The Supreme Court in McCulloch v. Sociedad National, 372 U.S. 10 (1963), 1. c. 16, 83 S.Ct. 671, at page 675, 9 L.Ed. 2d 547, stated at what period a district *127court has jurisdiction to enjoin an administrative agency order:

“Having examined the question whether the District Court had- jurisdiction at the instance of Sociedad to enjoin the Board’s order, we hold that the action falls within the limited exception fashioned in Leedom v. Kyne, 358 U.S. 184 [79 S.Ct. 180, 3 L.Ed.2d 210] (1958). In that case judicial intervention was permitted since the Board’s order was ‘in excess of its delegated powers and contrary to a specific prohibition in the Act.’ Id., at 188 [79 S.Ct. at 183, 184, 3 L.Ed.2d 210]. While here the Board has violated no specific prohibition in the Act, the overriding consideration is that the Board’s assertion of power to determine the representation of foreign seamen aboard vessels under foreign flags has aroused vigorous protests from foreign governments and created international problems for our Government. Important interests of the immediate parties are of course at stake. But the presence of public questions particularly high in the scale of our national interest because of their international complexion is a uniquely compelling justification for prompt judicial resolution of the controversy over the Board’s power. No question of remotely comparable urgency was involved in Kyne, which was a purely domestic adversary situation. The exception recognized today is therefore not to be taken as an enlargement of the exception in Kyne.”
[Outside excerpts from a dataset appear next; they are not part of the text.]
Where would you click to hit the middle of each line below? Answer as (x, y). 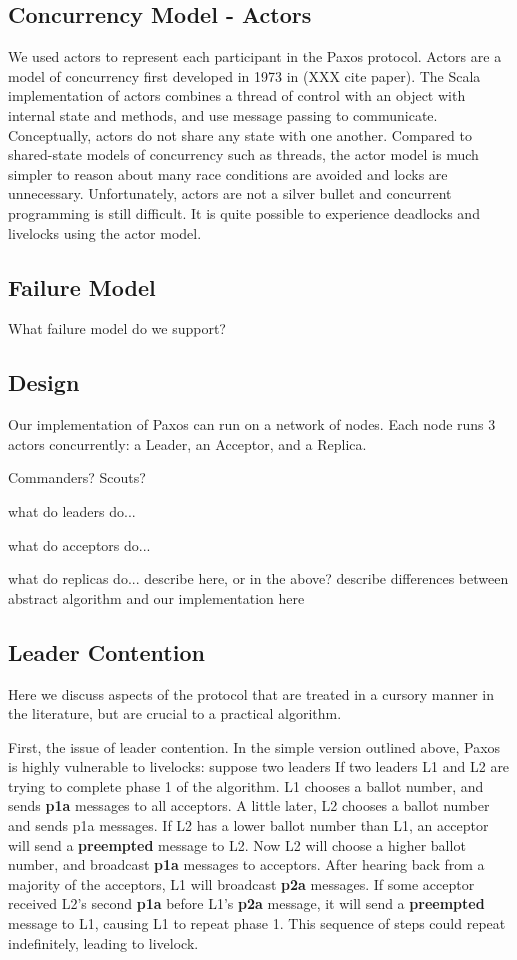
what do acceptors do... (79, 544)
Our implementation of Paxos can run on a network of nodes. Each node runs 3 (252, 424)
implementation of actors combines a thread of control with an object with (237, 95)
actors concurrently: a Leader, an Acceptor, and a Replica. (187, 443)
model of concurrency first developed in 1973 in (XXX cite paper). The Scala (244, 75)
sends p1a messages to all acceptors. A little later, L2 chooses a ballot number (249, 805)
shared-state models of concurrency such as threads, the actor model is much (243, 154)
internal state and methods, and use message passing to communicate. (223, 114)
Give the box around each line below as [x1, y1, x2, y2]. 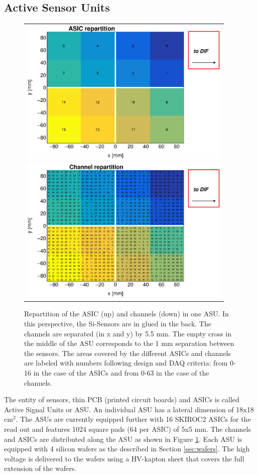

The Declaratory Judgments Act, 28 U.S.C.A. § 2201, is not available to the plaintiffs in this case because this Court cannot enjoin the defendants. The Declaratory Judgments Act is a procedural act which adds a remedy for use in cases where a federal court has jurisdiction. Therefore, since this Court cannot enjoin the defendant, it cannot grant relief under the Declaratory Judgments Act. See Utah Fuel Co. v. National Bituminous Coal Commission, 101 F.2d 426 (D.C.Cir.1939), aff’d 306 U.S. 56, 59 S.Ct. 409, 83 L.Ed. 483 (1939), and 3 Barron & Holtzoff Federal Practice and Procedure, § 1262, and cases in note 16.

In Reisman v. Caplin, 375 U.S. 440, 84 S.Ct. 508, 11 L.Ed.2d 459 (1964), the plaintiffs sought a declaratory judgment and injunction to prevent the Internal Revenue Service from obtaining alleged work product through a subpoena under section 7602 of the Internal Revenue Code. The enforcement procedure of a subpoena issued by the Internal Revenue Service is the same as the Federal Trade Commission Act, sections 9 and 10. In the Reisman case the Supreme Court held that the plaintiffs had an adequate remedy at law and that, therefore, the complaint was subject to dismissal for want of equity.

Accordingly, this Court will enter an order dismissing the plaintiffs’ complaint.